Dataset excerpts:
::::

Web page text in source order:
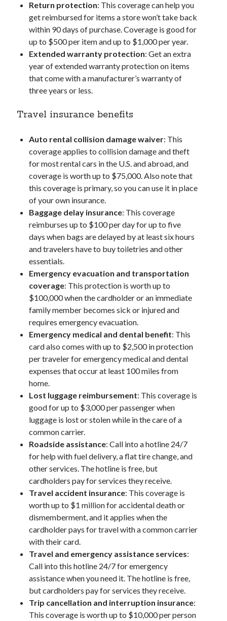
Return protection: This coverage can help you
get reimbursed for items a store won’t take back
within 90 days of purchase. Coverage is good for
up to $500 per item and up to $1,000 per year.
Extended warranty protection: Get an extra
year of extended warranty protection on items
that come with a manufacturer’s warranty of
three years or less.
Travel insurance benefits
Auto rental collision damage waiver: This
coverage applies to collision damage and theft
for most rental cars in the U.S. and abroad, and
coverage is worth up to $75,000. Also note that
this coverage is primary, so you can use it in place
of your own insurance.
Baggage delay insurance: This coverage
reimburses up to $100 per day for up to five
days when bags are delayed by at least six hours
and travelers have to buy toiletries and other
essentials.
Emergency evacuation and transportation
coverage: This protection is worth up to
$100,000 when the cardholder or an immediate
family member becomes sick or injured and
requires emergency evacuation.
Emergency medical and dental benefit: This
card also comes with up to $2,500 in protection
per traveler for emergency medical and dental
expenses that occur at least 100 miles from
home.
Lost luggage reimbursement: This coverage is
good for up to $3,000 per passenger when
luggage is lost or stolen while in the care of a
common carrier.
Roadside assistance: Call into a hotline 24/7
for help with fuel delivery, a flat tire change, and
other services. The hotline is free, but
cardholders pay for services they receive.
Travel accident insurance: This coverage is
worth up to $1 million for accidental death or
dismemberment, and it applies when the
cardholder pays for travel with a common carrier
with their card.
Travel and emergency assistance services:
Call into this hotline 24/7 for emergency
assistance when you need it. The hotline is free,
but cardholders pay for services they receive.
Trip cancellation and interruption insurance:
This coverage is worth up to $10,000 per person
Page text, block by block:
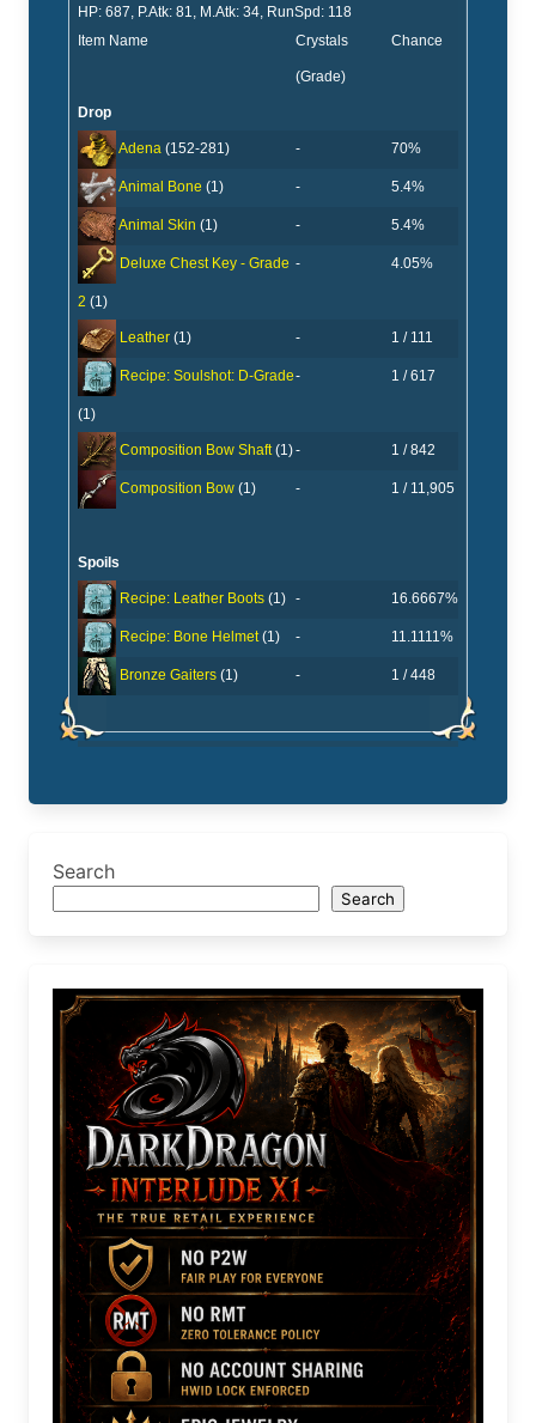
HP: 687, P.Atk: 81, M.Atk: 34, RunSpd: 118
Item Name
Crystals
(Grade)
Chance
Drop
Adena (152-281) - 70%
Animal Bone (1) - 5.4%
Animal Skin (1) - 5.4%
Deluxe Chest Key - Grade
2 (1)
- 4.05%
Leather (1) - 1 / 111
Recipe: Soulshot: D-Grade
(1)
- 1 / 617
Composition Bow Shaft(1)- 1 / 842
Composition Bow (1) - 1 / 11,905
Spoils
Recipe: Leather Boots (1) - 16.6667%
Recipe: Bone Helmet(1) - 11.1111%
Bronze Gaiters (1) - 1 / 448
Search
Search

::::

What is the count of lines in the data above containing the string "carrier"? Write the number and nothing else.

2